Spécialité: Médecine foetale
Theme: malformations digestives

Chapitre 2

Nosologie des dilatations abdominales foetales

A.L. DELEZOIDE ET M. VEKEMANS

introduction

Décrire les différentes lésions pouvant se manifester in utero par une dilatation abdominale à contenu liquidien (on élimine d'emblée les anses digestives hyperéchogènes), revient à effectuer un catalogue d'anomalies concernant les différents appareils installés en position sous-diaphragmatique: urinaire, digestif, et génital sans oublier les surrénales. Cette énumération, même si elle se base sur une expérience de foetopathologiste, restera cependant assez théorique : en effet toutes les pathologies sténosantes et/ou donc "dilatantes" que l'on va décrire ne "parlent" pas avec la même fréquence ou intensité in utero: aussi, ces distinctions dépassant notre propre compétence, notre éventail de lésions sera t-il peut être un peu trop large, par rapport à ce qui peut être réellement dépisté in utero.

I dilatation abdominale et appareil urinaire

Il est indéniable que c'est l'appareil urinaire dont les malformations donnent le plus de dilatations liquidiennes abdominales : c'est du moins les malformations "kystisantes", abdominales ou rétropéritonéales qui apparaissent les plus fréquentes dans les séries foetopathologiques.
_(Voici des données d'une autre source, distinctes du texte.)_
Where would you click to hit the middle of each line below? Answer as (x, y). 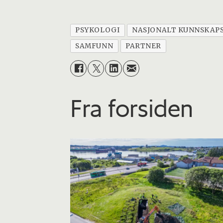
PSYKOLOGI (98, 30)
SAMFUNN (94, 46)
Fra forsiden (131, 108)
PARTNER (143, 46)
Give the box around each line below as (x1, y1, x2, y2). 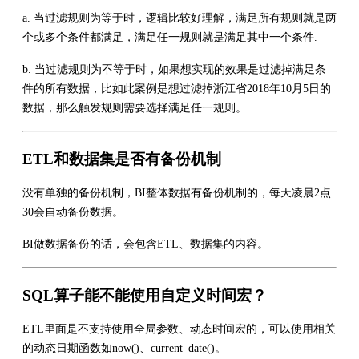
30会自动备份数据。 (22, 205, 123, 218)
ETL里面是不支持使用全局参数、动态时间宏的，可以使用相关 (22, 322, 336, 335)
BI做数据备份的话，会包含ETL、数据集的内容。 (22, 237, 268, 250)
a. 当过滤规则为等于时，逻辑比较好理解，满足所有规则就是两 (22, 11, 337, 24)
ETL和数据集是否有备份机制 (22, 150, 221, 167)
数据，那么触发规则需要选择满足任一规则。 (22, 101, 247, 114)
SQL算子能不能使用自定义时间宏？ (22, 286, 267, 304)
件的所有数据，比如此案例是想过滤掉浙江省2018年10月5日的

Les malformations en cause sont de deux types, les néphropathies et les uropathies.

1. Parmi les néphropathies, seules celles formant des reins macrokystiques nous intéressent ici : ce qui élimine en particulier les polykystoses infantile (récessive autosomique) ou de type adulte (dominante autosomique) qui se manifestent par de gros reins hyperéchogè-nes. Entrent donc dans notre sujet:

- essentiellement, la dysplasie multikystique : caractérisée par un rein de volume variable, hypoplasique ou très volumineux, déformé par de volumineux kystes qui lui donnent un aspect de grappe de raisin, elle peut être bilatérale ou unilatérale ou même simplement focale.

- plus rarement, les reins kystiques des syndromes polymalformatifs.

Plusieurs syndromes polymalformatifs d'origine génétique reconnue ou non s'accompagnent de reins macrokystiques syndrome de Meckel, de d'Agostino-Golston, de Zellweger, d'Ivemark II ...)

Le plus souvent cependant, ils se manifestent plutôt comme des reins hyperéchogènes au sein desquels on peut observer quelques images kystiques. A ces formes, on peut ajouter les anomalies chromosomiques qui peuvent s'accompagner de reins kystiques souvent de façon focale et microscopique (rein hyperéchogène), ou de façon diffuse simulant une dysplasie multikystique (trisomies 13 et 18, en particulier).

- les kystes simples, séreux du rein sont exceptionnels en période anténatale.

2 - Les uropathies ou dilatations des voies excréto urinaires prennent probablement la plus grande part des images liquidiennes intra-abdominales décelées chez le foetus.

Les plus fréquentes d'entre elles sont les mégavessies. Associées généralement à un retentissement sur le haut appareil (distension urétérale et pyélique), elles traduisent l'existence d'un obstacle sous-vésical. Dans notre expérience de foetopathologistes (qui comporte un biais de recrutement des lésions les plus graves, délétères pour la fonction rénale), les lésions les plus souvent en cause chez le garçon ne sont pas des valves de l'urètre de postérieur (7/20 obstacles sous-vésicaux observés chez les foetus masculins), mais des atrésies complètes de l'urètre membraneux (10 cas). Celles-ci sont alors rarement isolées (4 cas), le plus souvent associées à d'autres malformations (3 artères ombilicales uniques, 1 agénésie partielle du sacrum, 2 cardiopathies). Il semble d'autre part exister chez le foetus mâle des mégavessies neurologiques, sous lesquelles on ne retrouve aucun obstacle anatomique, mais un rétrécissement progressif de l'urètre. Nous en avons observé 3 exemples (1 trisomie 13, 1 trisomie 18, 1 syndrome létal des ptérygiums multiples avec lésions des cornes antérieures de la moelle épinière).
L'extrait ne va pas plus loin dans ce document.